> **YOUR OBJECTIVE**
Return exactly the span of lines in the following data that opens with the line containing "Pre-Training is when" and closes with the line containing "we describe in". Include nothing else.

Entries taken from a collection
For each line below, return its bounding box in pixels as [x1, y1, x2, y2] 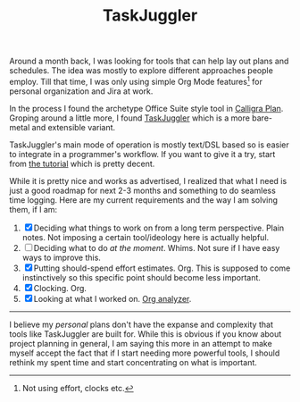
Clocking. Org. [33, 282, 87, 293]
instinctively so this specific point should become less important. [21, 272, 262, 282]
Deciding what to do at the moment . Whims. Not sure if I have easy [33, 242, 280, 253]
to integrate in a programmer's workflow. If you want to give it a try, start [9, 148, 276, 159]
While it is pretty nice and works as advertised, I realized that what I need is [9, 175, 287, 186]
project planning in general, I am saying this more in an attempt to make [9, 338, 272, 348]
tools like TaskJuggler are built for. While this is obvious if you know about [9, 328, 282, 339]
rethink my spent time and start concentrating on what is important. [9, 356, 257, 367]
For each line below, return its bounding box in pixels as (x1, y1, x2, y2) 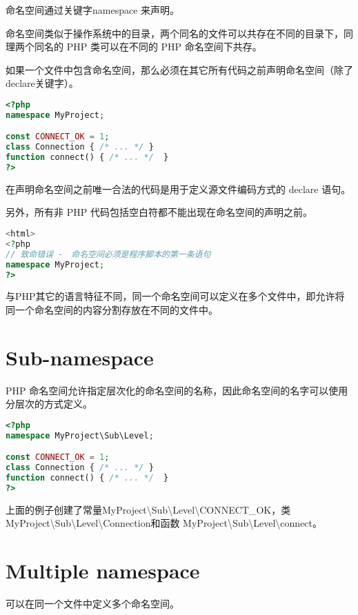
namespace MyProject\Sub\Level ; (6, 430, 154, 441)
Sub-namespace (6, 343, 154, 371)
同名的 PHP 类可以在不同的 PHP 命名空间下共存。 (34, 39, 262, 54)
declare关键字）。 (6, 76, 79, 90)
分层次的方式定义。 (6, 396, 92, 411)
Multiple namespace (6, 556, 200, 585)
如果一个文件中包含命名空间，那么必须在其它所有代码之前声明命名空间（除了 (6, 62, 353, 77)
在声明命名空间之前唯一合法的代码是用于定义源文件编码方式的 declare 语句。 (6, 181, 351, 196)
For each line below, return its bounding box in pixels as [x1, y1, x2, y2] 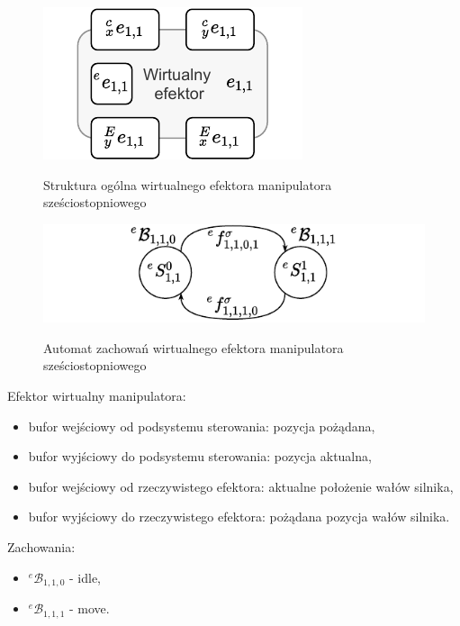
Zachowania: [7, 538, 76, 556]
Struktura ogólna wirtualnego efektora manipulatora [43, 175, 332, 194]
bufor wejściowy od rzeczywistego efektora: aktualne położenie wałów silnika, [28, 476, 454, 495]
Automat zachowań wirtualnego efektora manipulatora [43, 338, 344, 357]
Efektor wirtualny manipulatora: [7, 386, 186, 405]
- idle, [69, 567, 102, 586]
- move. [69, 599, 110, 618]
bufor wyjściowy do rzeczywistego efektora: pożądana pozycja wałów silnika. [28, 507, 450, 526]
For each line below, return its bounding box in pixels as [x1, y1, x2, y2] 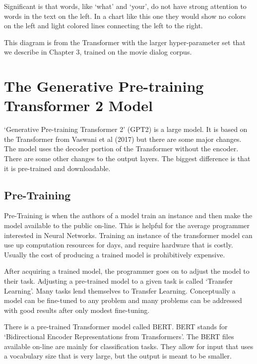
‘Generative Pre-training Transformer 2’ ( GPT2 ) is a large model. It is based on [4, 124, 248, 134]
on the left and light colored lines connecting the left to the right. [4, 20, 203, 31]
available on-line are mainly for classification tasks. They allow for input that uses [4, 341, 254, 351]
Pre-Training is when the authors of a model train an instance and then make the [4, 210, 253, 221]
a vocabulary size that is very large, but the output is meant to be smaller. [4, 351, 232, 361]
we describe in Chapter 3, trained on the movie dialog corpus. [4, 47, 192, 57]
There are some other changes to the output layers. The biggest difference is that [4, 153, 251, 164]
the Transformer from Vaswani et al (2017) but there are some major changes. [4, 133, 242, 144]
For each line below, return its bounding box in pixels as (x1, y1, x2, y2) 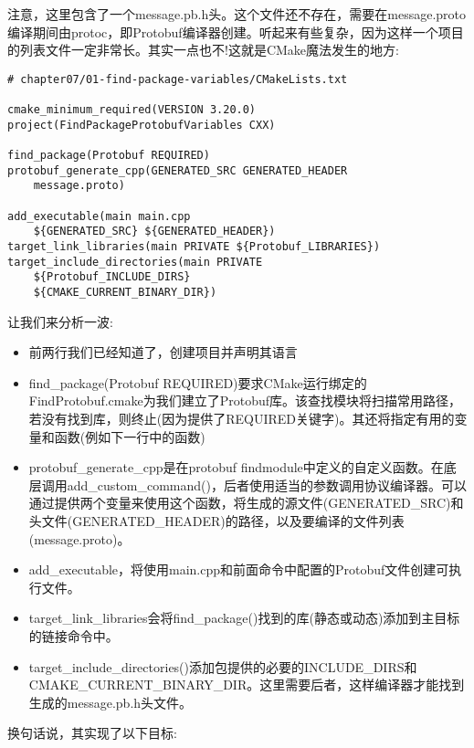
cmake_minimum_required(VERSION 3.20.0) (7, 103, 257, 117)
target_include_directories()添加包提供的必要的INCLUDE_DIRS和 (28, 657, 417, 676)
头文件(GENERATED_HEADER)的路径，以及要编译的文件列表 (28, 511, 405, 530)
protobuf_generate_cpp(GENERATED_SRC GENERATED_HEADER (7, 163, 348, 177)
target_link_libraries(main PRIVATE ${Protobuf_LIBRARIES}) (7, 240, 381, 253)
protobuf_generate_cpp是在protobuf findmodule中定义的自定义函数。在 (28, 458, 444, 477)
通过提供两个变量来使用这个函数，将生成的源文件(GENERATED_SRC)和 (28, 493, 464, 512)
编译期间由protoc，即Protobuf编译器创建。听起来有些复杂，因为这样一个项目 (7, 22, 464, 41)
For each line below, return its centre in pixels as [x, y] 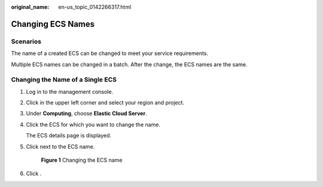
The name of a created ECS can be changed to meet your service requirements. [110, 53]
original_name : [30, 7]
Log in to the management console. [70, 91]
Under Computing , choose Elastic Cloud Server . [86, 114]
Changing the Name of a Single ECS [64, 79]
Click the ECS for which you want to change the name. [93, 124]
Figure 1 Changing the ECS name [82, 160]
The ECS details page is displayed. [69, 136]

> **RESULT FOR THIS TASK**
Pre-Training is when the authors of a model train an instance and then make the [4, 210, 253, 221]
a vocabulary size that is very large, but the output is meant to be smaller. [4, 351, 232, 361]
we describe in Chapter 3, trained on the movie dialog corpus. [4, 47, 192, 57]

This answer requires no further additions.